BEGIN Input records

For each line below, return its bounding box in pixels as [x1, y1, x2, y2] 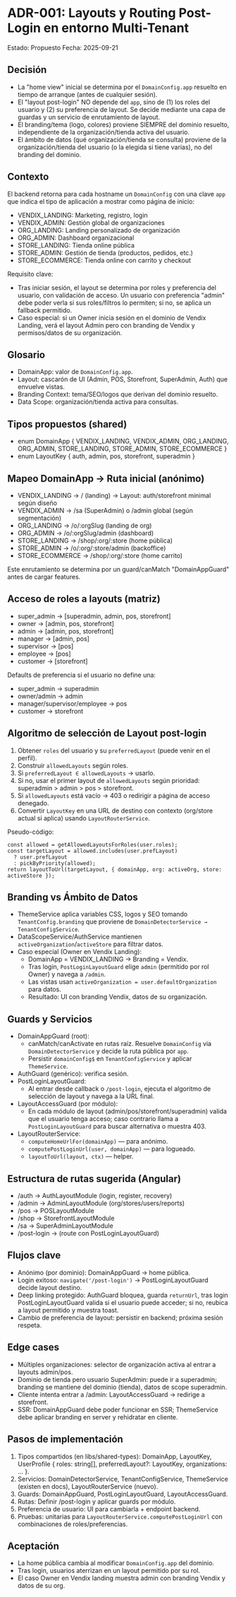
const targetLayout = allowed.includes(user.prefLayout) [7, 847, 178, 854]
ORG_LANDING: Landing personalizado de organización [17, 226, 180, 234]
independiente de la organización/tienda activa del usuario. [17, 127, 190, 136]
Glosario [7, 349, 46, 361]
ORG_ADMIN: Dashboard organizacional [17, 233, 135, 242]
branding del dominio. [17, 150, 82, 158]
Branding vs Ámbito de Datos [7, 891, 139, 903]
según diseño [17, 499, 58, 507]
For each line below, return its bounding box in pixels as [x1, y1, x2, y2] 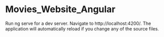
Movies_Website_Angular [5, 4, 116, 15]
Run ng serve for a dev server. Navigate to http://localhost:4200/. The [5, 20, 151, 26]
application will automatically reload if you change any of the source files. [5, 25, 159, 31]
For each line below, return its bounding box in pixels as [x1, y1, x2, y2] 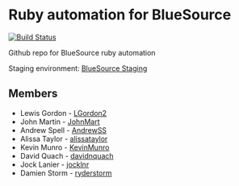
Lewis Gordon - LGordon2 [19, 108, 107, 118]
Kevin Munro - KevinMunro [19, 143, 110, 152]
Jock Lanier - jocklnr [19, 159, 90, 169]
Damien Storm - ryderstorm [19, 167, 112, 178]
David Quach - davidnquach [19, 151, 115, 160]
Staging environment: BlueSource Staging [8, 63, 148, 73]
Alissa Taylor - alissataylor [19, 134, 108, 143]
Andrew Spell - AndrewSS [19, 125, 107, 134]
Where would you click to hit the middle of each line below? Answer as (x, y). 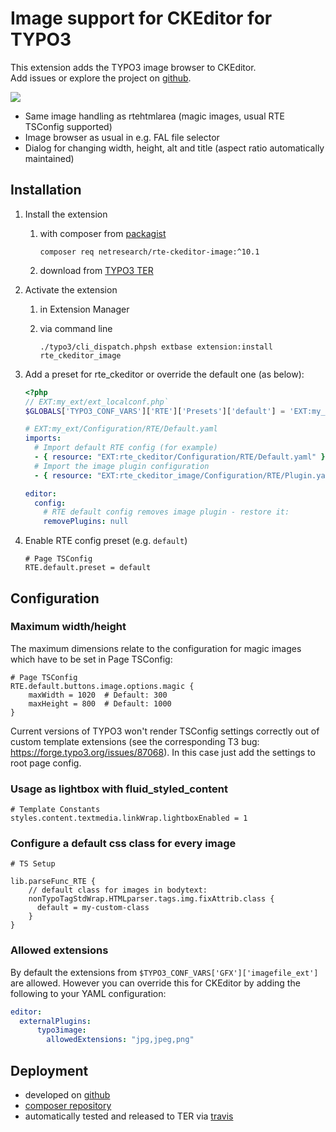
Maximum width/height (68, 627)
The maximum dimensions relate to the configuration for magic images (156, 648)
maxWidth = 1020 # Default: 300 (98, 695)
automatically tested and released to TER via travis (129, 1116)
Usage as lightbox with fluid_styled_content (119, 789)
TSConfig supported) (68, 126)
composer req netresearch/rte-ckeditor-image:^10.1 (149, 252)
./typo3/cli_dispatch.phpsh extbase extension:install (156, 347)
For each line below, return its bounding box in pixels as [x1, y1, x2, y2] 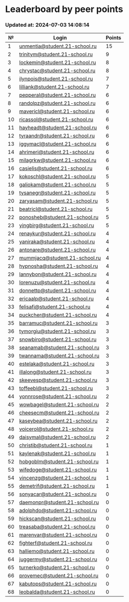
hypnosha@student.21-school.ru [19, 263, 98, 270]
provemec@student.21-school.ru [19, 572, 98, 579]
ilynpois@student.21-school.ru [19, 75, 93, 82]
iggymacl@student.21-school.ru [19, 140, 96, 147]
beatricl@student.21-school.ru [19, 206, 93, 213]
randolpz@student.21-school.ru [19, 100, 96, 107]
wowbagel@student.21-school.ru [19, 401, 99, 408]
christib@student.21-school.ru [19, 442, 92, 449]
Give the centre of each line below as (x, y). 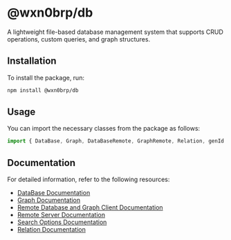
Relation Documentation (52, 230)
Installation (32, 61)
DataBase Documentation (54, 193)
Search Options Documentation (62, 222)
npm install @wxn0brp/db (43, 90)
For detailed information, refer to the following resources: (89, 179)
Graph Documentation (49, 200)
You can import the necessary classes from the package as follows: (104, 129)
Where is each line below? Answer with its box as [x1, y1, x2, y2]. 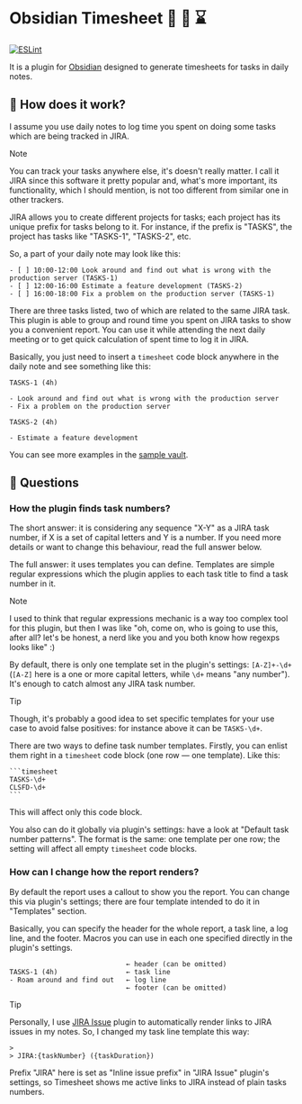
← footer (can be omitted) [125, 983, 227, 992]
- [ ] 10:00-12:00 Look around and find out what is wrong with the [9, 266, 271, 275]
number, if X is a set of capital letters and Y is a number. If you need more [9, 532, 281, 543]
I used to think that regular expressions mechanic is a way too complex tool [9, 613, 289, 624]
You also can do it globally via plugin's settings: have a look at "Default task [9, 824, 289, 835]
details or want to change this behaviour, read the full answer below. [9, 542, 262, 553]
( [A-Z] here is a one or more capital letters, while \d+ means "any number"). [9, 669, 290, 680]
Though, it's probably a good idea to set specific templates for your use [9, 713, 275, 724]
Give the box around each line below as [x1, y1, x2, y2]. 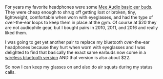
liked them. [5, 30, 28, 35]
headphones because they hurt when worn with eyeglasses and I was [5, 45, 145, 50]
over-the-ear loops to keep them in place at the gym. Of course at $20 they [5, 19, 157, 25]
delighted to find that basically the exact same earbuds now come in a [5, 49, 146, 55]
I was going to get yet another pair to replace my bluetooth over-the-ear [5, 39, 150, 45]
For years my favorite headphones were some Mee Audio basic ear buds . [5, 4, 153, 10]
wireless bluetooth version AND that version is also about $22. [5, 55, 131, 60]
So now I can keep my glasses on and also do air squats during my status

END Input records

* [Task objective]:
Print the whole listing above exactly, and keep every picture out of the copy.

* [Answer to this task]:
For each line below, return its bounding box in pixels as [x1, y1, x2, y2] 
const targetLayout = allowed.includes(user.prefLayout) [7, 847, 178, 854]
ORG_LANDING: Landing personalizado de organización [17, 226, 180, 234]
independiente de la organización/tienda activa del usuario. [17, 127, 190, 136]
Glosario [7, 349, 46, 361]
ORG_ADMIN: Dashboard organizacional [17, 233, 135, 242]
branding del dominio. [17, 150, 82, 158]
Branding vs Ámbito de Datos [7, 891, 139, 903]
según diseño [17, 499, 58, 507]
For each line below, return its bounding box in pixels as [x1, y1, x2, y2] 
Movies_Website_Angular [5, 4, 116, 15]
Run ng serve for a dev server. Navigate to http://localhost:4200/. The [5, 20, 151, 26]
application will automatically reload if you change any of the source files. [5, 25, 159, 31]
For each line below, return its bounding box in pixels as [x1, y1, x2, y2] 
Lewis Gordon - LGordon2 [19, 108, 107, 118]
Kevin Munro - KevinMunro [19, 143, 110, 152]
Jock Lanier - jocklnr [19, 159, 90, 169]
Damien Storm - ryderstorm [19, 167, 112, 178]
David Quach - davidnquach [19, 151, 115, 160]
Staging environment: BlueSource Staging [8, 63, 148, 73]
Alissa Taylor - alissataylor [19, 134, 108, 143]
Andrew Spell - AndrewSS [19, 125, 107, 134]
Where would you click to hit the middle of each line below? Answer as (x, y). 
Maximum width/height (68, 627)
The maximum dimensions relate to the configuration for magic images (156, 648)
maxWidth = 1020 # Default: 300 (98, 695)
automatically tested and released to TER via travis (129, 1116)
Usage as lightbox with fluid_styled_content (119, 789)
TSConfig supported) (68, 126)
composer req netresearch/rte-ckeditor-image:^10.1 (149, 252)
./typo3/cli_dispatch.phpsh extbase extension:install (156, 347)
For each line below, return its bounding box in pixels as [x1, y1, x2, y2] 
hypnosha@student.21-school.ru [19, 263, 98, 270]
provemec@student.21-school.ru [19, 572, 98, 579]
ilynpois@student.21-school.ru [19, 75, 93, 82]
iggymacl@student.21-school.ru [19, 140, 96, 147]
beatricl@student.21-school.ru [19, 206, 93, 213]
randolpz@student.21-school.ru [19, 100, 96, 107]
wowbagel@student.21-school.ru [19, 401, 99, 408]
christib@student.21-school.ru [19, 442, 92, 449]
Give the centre of each line below as (x, y). 
Relation Documentation (52, 230)
Installation (32, 61)
DataBase Documentation (54, 193)
Search Options Documentation (62, 222)
npm install @wxn0brp/db (43, 90)
For detailed information, refer to the following resources: (89, 179)
Graph Documentation (49, 200)
You can import the necessary classes from the package as follows: (104, 129)
Where is each line below? Answer with its box as [x1, y1, x2, y2]. 
← footer (can be omitted) [125, 983, 227, 992]
- [ ] 10:00-12:00 Look around and find out what is wrong with the [9, 266, 271, 275]
number, if X is a set of capital letters and Y is a number. If you need more [9, 532, 281, 543]
I used to think that regular expressions mechanic is a way too complex tool [9, 613, 289, 624]
You also can do it globally via plugin's settings: have a look at "Default task [9, 824, 289, 835]
details or want to change this behaviour, read the full answer below. [9, 542, 262, 553]
( [A-Z] here is a one or more capital letters, while \d+ means "any number"). [9, 669, 290, 680]
Though, it's probably a good idea to set specific templates for your use [9, 713, 275, 724]
Give the box around each line below as [x1, y1, x2, y2]. 
liked them. [5, 30, 28, 35]
headphones because they hurt when worn with eyeglasses and I was [5, 45, 145, 50]
over-the-ear loops to keep them in place at the gym. Of course at $20 they [5, 19, 157, 25]
delighted to find that basically the exact same earbuds now come in a [5, 49, 146, 55]
I was going to get yet another pair to replace my bluetooth over-the-ear [5, 39, 150, 45]
For years my favorite headphones were some Mee Audio basic ear buds . [5, 4, 153, 10]
wireless bluetooth version AND that version is also about $22. [5, 55, 131, 60]
So now I can keep my glasses on and also do air squats during my status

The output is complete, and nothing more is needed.